Micro-Foundations and Macro-Effects in Agenda-Setting in Policy Studies
Key to all modern work on agenda setting is the notion of collective attention, based on Herbert Simon’s classic concept of bounded rationality as applied to the policy making process (Baumgartner & Jones, 1993; Jones, 2001). Simon originally proposed bounded rationality as a criticism of rational choice models of decision making and argued instead that decisions makers are bound by limited cognitive architectures and unknown factors that impact the decision-making process.
With bounded rationality as a micro-foundation for understanding the causes of policy change and stability, recent studies of policy agenda setting have focused on the roles of attention, information, and feedback in the policy cycle. This work began by introducing the concept of punctuated equilibrium to the social sciences, the notion that policymaking activity is characterized by long stretches of stasis and incremental change, followed by punctuations in policy change, and expands to control for the role of attention in problem prioritization processes in government (Baumgartner & Jones, 1993). Applying punctuated equilibrium theory to a policy context, Baumgartner and Jones illustrate that incremental, or stable, policy change is reinforced by a lack of government attention to an issue, while large-scale policy change is associated with heightened government attention to an issue (1993). They also attribute episodic policy change to shifts in framing, venues, and levels of mobilization surrounding the issue (Baumgartner & Jones, 1993, Baumgartner & de Boef, 2008). In their study of major US laws passed between 1947 and 1998, Baumgartner and Jones investigated the informational bases of decision-making, specifically exploring how policymakers interpret, manage, and respond to information (2005).
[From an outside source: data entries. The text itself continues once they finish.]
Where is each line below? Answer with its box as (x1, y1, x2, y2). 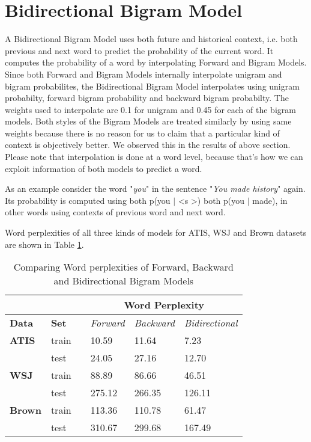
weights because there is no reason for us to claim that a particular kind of (5, 126, 280, 139)
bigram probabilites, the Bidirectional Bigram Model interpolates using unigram (5, 79, 300, 92)
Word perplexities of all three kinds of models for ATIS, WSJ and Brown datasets (5, 226, 307, 239)
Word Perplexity (124, 298, 205, 312)
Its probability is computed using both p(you (5, 194, 171, 206)
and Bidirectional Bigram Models (53, 274, 194, 288)
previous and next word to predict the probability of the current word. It (5, 44, 274, 57)
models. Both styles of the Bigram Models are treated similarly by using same (5, 115, 292, 127)
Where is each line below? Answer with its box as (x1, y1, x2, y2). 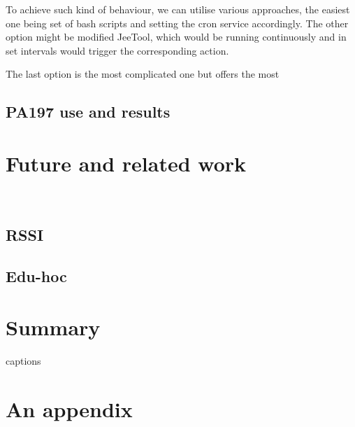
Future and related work (6, 148, 247, 177)
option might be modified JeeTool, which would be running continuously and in (6, 29, 347, 44)
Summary (6, 313, 101, 342)
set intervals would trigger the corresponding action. (6, 43, 229, 57)
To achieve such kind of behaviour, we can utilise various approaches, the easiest (6, 2, 350, 16)
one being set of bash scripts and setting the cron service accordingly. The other (6, 15, 349, 30)
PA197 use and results (6, 101, 171, 122)
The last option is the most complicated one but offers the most (6, 66, 280, 81)
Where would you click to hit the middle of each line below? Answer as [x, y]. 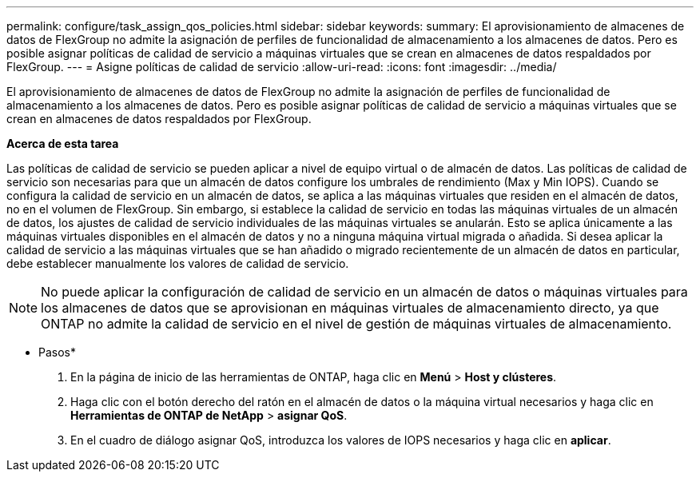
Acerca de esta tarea [63, 143]
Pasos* [57, 352]
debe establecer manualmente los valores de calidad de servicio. [178, 263]
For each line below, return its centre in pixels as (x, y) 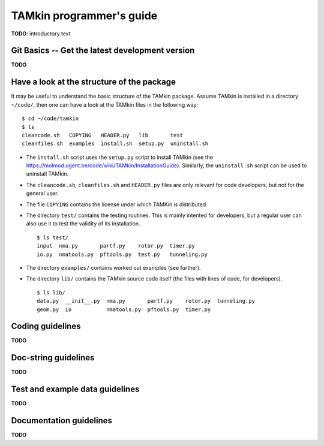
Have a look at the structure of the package (94, 82)
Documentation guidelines (62, 421)
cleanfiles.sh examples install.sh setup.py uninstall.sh (115, 144)
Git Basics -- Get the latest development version (103, 51)
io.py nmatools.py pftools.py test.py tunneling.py (122, 254)
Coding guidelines (46, 326)
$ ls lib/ (51, 293)
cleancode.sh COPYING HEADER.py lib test (102, 135)
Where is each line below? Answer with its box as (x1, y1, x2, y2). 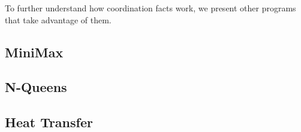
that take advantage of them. (5, 13, 112, 26)
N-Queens (5, 78, 67, 96)
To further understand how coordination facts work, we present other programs (5, 2, 296, 14)
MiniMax (5, 42, 64, 61)
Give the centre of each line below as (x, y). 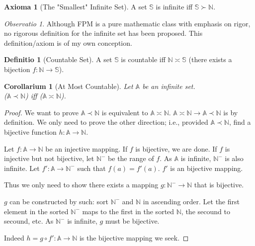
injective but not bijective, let (49, 158)
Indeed (14, 237)
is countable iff (143, 59)
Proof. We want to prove (42, 112)
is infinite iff (174, 6)
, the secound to (206, 211)
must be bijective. (132, 221)
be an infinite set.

They showed that major policy change is significantly related to how policymakers—and the political system as a whole—process information (2005). In an extension of this argument, Baumgartner and Jones (2015) further explored the role of information and information search processes in government, finding that limited information search processes lead to declines in policymaking, while extensive information search processes are closely related to surges in policymaking activity (Baumgartner & Jones, 2015).
The media has only recently been integrated into agenda setting studies as a major source of information, and as an integral institution in the political system. Writing in 2006, Bartholomew Sparrow noted that policy scholars typically fail to consider the potential role of the media. He went on to propose an agenda for research, suggesting that scholars should consider the media’s role as a public diplomat, its patterns of interpreting, normalizing, and disseminating political information, potential disconnects between political issues as presented by the media and as understood by the public, and how the media is able to maintain its impact (relationships with lobbying groups, key legislators, FCC, and the judiciary), both inside and outside of the United States. Sparrow’s contribution was to highlight a gap in the literature that continues to persist—scholars have been slow to consider the role of uncertainties facing the media in the policy process, and until recently, few had explored the role of the media as a wide-reaching political institution (Van Aelst & Walgrave, 2016).
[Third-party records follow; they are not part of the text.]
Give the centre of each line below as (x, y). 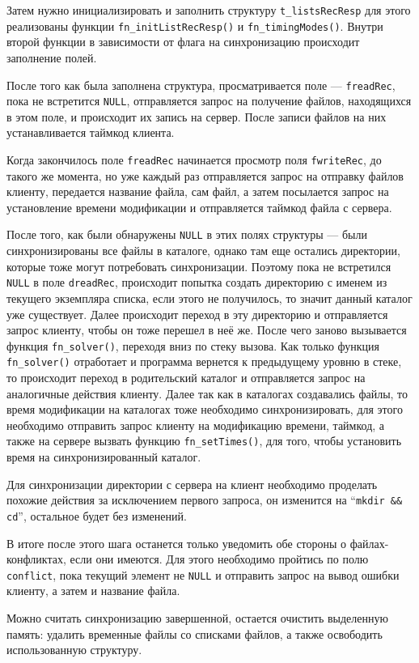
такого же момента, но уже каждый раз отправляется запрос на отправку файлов (205, 175)
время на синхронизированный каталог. (104, 457)
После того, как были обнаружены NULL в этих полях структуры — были (187, 234)
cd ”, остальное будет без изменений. (97, 515)
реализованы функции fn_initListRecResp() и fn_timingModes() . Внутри (195, 25)
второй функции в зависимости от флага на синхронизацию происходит (183, 42)
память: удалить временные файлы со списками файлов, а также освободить (195, 633)
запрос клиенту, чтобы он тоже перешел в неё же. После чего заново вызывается (207, 330)
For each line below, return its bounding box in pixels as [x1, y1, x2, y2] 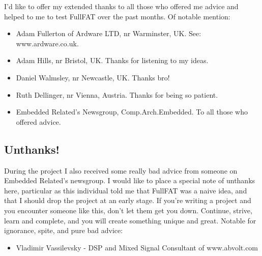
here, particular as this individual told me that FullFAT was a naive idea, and [4, 185, 247, 195]
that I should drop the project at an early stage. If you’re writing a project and [4, 195, 251, 206]
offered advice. [16, 116, 61, 127]
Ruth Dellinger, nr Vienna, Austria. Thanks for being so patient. [16, 89, 218, 100]
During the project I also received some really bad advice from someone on [4, 165, 238, 176]
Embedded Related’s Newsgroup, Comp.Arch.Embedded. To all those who [16, 106, 248, 117]
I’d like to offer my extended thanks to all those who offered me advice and [4, 1, 239, 11]
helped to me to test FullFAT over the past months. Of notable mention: [4, 11, 230, 21]

In one of these studies incorporating the news media into the policy process, Michelle Wolfe (2012) examines the relationship between media attention and the speed of policymaking. Wolfe characterizes the media as a “gatekeeper to arguments and interests,” capable of conditioning the speed of policymaking. She argues that the time it takes a bill—once introduced—to become a law increases as media coverage associated with the debate surrounding the bill reaches higher levels. Her findings indicated that increased media coverage slows down the speed of policymaking, as it causes new information, participants, and problem definitions to enter the debate, allowing for counter-mobilization by a bill’s opponents. The dynamic nature of media effects on feedback cycles is further explored in a study of front-page articles in the New York Times from 1996 to 2006, where Amber Boydstun (2013) examines the process by which policy issues make it onto the media agenda, uncovering long-standing patterns in coverage. She finds that, by and large, most policy issues receive little to no media coverage, while a few issues receive explosive levels of coverage. She attributes this to positive feedback effects within the media, in which coverage begets coverage, rather than being prompted directly by the scope and duration of the underlying event. This type of work, exploring the role of feedback into the policy system, is necessary to further understand and fully appreciate the media’s role in the policy process.
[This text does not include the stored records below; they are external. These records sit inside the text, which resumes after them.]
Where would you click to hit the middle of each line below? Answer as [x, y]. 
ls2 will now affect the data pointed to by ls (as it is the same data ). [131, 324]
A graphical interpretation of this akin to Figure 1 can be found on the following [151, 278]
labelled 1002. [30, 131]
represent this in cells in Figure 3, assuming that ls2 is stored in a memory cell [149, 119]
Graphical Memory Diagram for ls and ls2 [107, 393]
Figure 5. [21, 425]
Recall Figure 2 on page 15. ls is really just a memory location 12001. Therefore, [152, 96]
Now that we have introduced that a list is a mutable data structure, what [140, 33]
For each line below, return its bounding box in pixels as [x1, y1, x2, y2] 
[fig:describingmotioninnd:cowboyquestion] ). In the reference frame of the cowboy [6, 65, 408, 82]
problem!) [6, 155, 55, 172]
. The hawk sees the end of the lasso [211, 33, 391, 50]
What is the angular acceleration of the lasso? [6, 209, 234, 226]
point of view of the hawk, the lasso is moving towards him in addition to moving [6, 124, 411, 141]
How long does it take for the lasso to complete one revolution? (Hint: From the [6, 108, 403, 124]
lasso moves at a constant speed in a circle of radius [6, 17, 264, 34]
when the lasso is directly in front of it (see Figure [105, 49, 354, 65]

Origins of Media Agenda Setting
Studies of the media agenda can be traced back to Walter Lippman’s (1922) observation that the news media filter reality and provide the “pictures in our minds” concerning the course of public affairs and current events. While, for much of the 20th century, communications scholars operated under a “limited effects” media model, arguing in favor of the media’s inability to affect public perceptions, scholars soon came to realize that the priorities of the news media strongly shaped those of the mass public. This literature argues not only that the media influences public opinion, but also that the media also has the capacity to influence the direction of public opinion.
In their seminal study of media agenda setting, McCombs and Shaw (1972) compared the level of issue-related newspaper coverage in Chapel Hill, North Carolina with public responses to Gallup’s question about the most important problem facing the country. In effect, McCombs and Shaw explored the early stages of opinion formation and information acquisition, finding that the public’s perception of the most important problem facing the country closely reflected the patterns of issue coverage in newspapers. This finding launched media agenda setting research and many subsequent studies have confirmed the hypothesis that the media has the capacity to set the public agenda (Funkhouser, 1973; Shaw & McCombs, 1977; Weaver, Graber, McCombs, & Eyal, 1981; Winter & Eyal, 1981). Furthermore, comparative scholars of the media have found similar effects across the world (McCombs, 2004).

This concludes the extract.